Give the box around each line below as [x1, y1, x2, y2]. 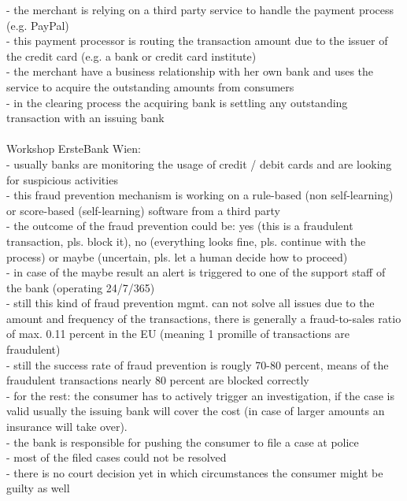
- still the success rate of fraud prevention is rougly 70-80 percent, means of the [6, 356, 389, 373]
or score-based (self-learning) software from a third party [6, 202, 280, 218]
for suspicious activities [6, 171, 118, 187]
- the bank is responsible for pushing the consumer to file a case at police [6, 433, 359, 450]
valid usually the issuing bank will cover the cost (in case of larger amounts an [6, 403, 385, 419]
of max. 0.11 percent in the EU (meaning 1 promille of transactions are [6, 325, 350, 342]
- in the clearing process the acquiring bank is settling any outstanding [6, 94, 348, 110]
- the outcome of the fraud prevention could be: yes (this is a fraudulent [6, 217, 353, 234]
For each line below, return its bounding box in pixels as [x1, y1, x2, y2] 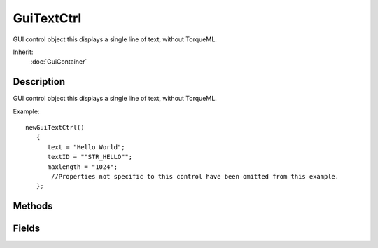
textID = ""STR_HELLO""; [47, 153, 133, 161]
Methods [13, 200, 53, 212]
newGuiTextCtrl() [25, 123, 85, 132]
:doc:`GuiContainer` [30, 57, 87, 66]
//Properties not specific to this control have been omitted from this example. [51, 172, 339, 180]
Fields [13, 223, 41, 235]
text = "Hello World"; [47, 143, 125, 151]
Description [13, 76, 66, 88]
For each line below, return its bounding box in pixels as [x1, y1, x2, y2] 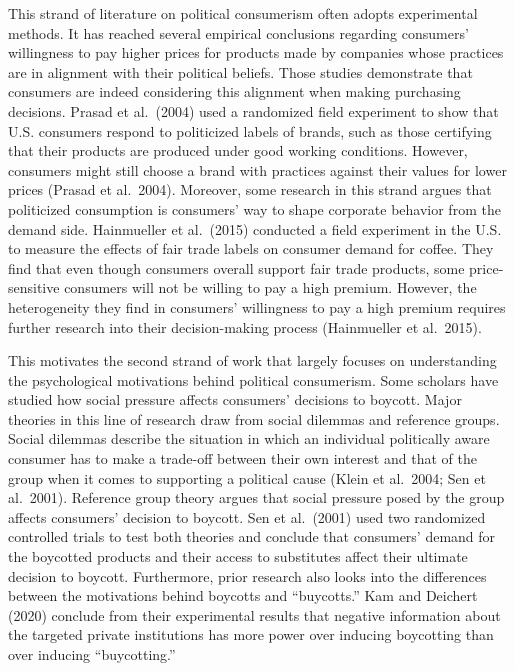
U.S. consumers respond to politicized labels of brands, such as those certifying [8, 120, 492, 141]
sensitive [8, 277, 60, 298]
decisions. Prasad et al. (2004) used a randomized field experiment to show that [8, 100, 499, 121]
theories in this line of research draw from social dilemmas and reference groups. [8, 408, 500, 429]
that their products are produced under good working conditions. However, [8, 140, 468, 161]
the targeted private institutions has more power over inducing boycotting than [8, 624, 494, 645]
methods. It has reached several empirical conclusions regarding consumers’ [8, 22, 469, 43]
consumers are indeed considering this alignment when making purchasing [8, 81, 461, 102]
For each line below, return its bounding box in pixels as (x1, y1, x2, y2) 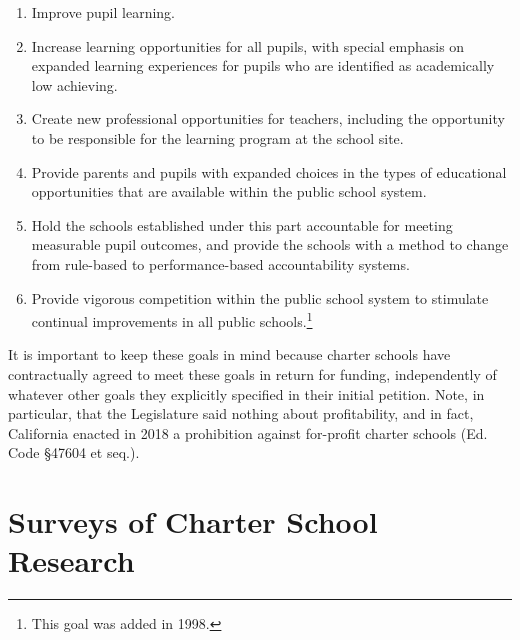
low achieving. (31, 74, 118, 95)
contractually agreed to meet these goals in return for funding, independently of (8, 363, 497, 384)
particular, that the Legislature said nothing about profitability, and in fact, (8, 403, 474, 424)
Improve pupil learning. (31, 2, 176, 22)
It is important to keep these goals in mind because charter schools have (8, 344, 451, 365)
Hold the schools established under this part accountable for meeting (31, 214, 453, 235)
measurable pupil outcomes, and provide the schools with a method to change (31, 234, 509, 255)
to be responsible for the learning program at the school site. (31, 127, 404, 148)
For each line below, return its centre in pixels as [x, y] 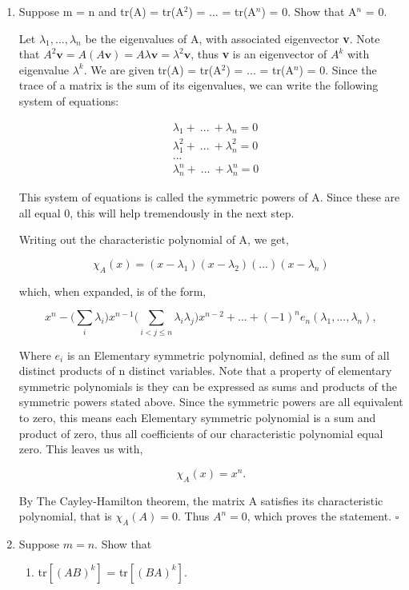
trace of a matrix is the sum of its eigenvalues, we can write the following [198, 85]
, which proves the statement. [319, 516]
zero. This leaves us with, [81, 449]
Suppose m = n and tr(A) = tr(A [101, 11]
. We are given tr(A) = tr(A [152, 69]
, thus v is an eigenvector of [259, 54]
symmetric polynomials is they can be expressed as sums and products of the [208, 386]
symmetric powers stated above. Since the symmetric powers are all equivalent [211, 402]
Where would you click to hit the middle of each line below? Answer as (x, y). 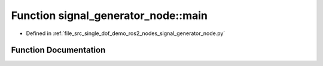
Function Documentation (58, 50)
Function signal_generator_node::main (109, 15)
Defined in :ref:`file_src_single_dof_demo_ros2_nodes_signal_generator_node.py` (126, 33)
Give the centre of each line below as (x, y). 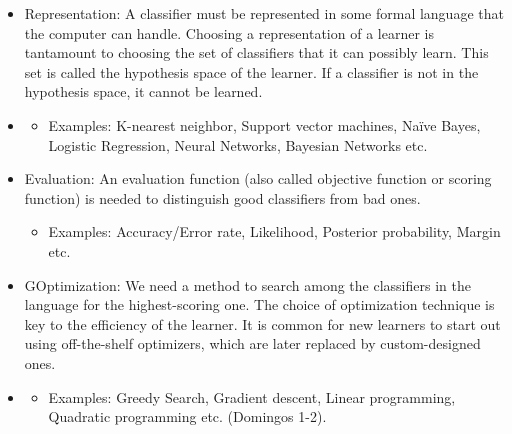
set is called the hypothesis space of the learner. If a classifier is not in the (251, 71)
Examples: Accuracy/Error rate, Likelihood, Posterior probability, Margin (274, 231)
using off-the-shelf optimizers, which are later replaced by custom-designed (252, 343)
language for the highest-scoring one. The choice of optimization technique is (259, 304)
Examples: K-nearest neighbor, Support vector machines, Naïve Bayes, (264, 124)
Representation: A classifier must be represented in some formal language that (264, 13)
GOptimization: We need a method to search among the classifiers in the (247, 284)
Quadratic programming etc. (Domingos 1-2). (187, 416)
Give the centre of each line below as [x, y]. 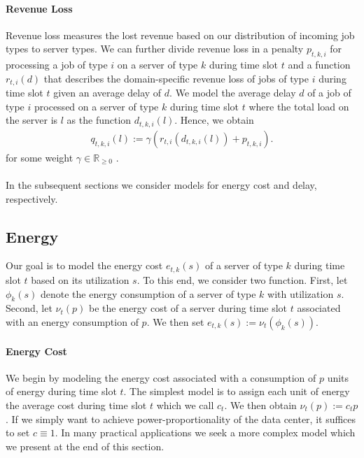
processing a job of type [57, 65]
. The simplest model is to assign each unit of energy [237, 391]
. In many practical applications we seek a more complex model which [205, 432]
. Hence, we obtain [214, 120]
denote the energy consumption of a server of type [148, 293]
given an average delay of [107, 93]
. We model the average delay [233, 93]
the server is [32, 120]
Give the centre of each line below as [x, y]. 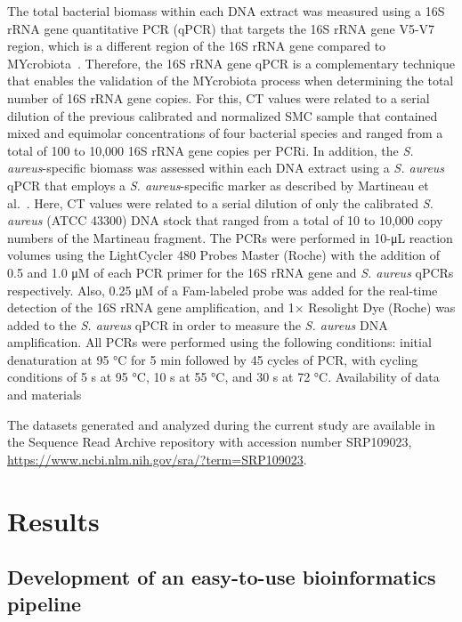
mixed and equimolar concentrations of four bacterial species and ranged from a [225, 133]
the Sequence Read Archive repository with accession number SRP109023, [210, 442]
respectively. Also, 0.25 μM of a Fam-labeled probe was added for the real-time [223, 290]
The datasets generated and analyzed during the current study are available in [221, 424]
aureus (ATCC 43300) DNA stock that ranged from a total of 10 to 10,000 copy [225, 220]
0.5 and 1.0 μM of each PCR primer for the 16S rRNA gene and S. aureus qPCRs [231, 272]
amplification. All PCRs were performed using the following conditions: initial [219, 342]
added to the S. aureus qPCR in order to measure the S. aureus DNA [198, 324]
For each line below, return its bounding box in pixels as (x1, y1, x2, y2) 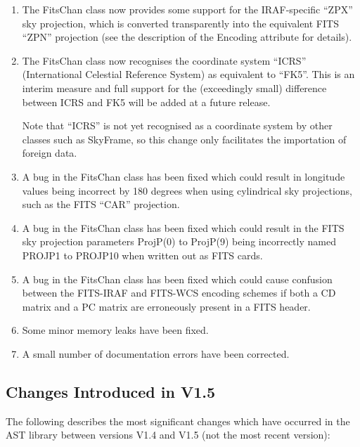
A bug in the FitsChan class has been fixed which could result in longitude (22, 169, 345, 183)
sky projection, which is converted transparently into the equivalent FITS (22, 15, 339, 30)
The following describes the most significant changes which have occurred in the (6, 413, 350, 428)
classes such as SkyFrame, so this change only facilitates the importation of (22, 131, 347, 146)
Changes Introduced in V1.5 (6, 380, 216, 402)
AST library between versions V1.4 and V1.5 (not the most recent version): (6, 427, 330, 442)
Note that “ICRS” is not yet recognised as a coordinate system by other (22, 118, 333, 133)
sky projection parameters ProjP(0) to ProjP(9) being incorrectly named (22, 234, 336, 249)
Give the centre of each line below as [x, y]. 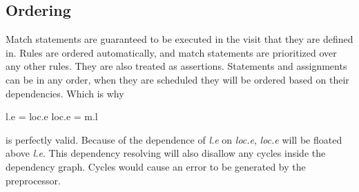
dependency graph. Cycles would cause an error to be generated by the [156, 166]
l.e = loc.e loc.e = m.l [52, 116]
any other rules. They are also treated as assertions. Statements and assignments [176, 66]
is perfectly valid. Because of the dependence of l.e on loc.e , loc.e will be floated [174, 139]
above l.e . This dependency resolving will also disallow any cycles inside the [166, 153]
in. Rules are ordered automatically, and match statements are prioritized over [171, 52]
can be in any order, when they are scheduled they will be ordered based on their [177, 79]
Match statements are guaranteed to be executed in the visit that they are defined [179, 39]
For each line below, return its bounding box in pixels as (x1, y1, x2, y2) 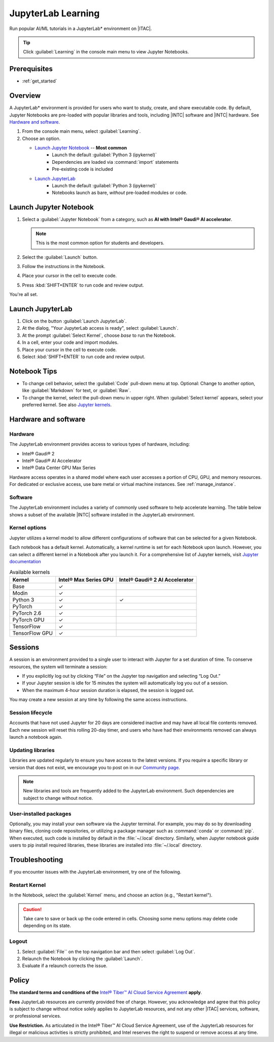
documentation (9, 558, 42, 564)
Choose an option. (22, 135, 61, 141)
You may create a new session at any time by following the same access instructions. (9, 697, 188, 703)
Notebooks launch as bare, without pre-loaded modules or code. (52, 190, 188, 196)
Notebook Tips (9, 367, 57, 375)
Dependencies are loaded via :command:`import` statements (52, 159, 179, 165)
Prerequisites (9, 65, 53, 73)
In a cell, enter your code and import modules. (22, 339, 119, 345)

→ **Work task**
Lines that hold "have" are the ones to copy, so pick each out from the data.

→ **Reply**
//Properties not specific to this control have been omitted from this example. [51, 172, 339, 180]
It is important to keep these goals in mind because charter schools have (8, 344, 451, 365)
The following describes the most significant changes which have occurred in the (6, 413, 350, 428)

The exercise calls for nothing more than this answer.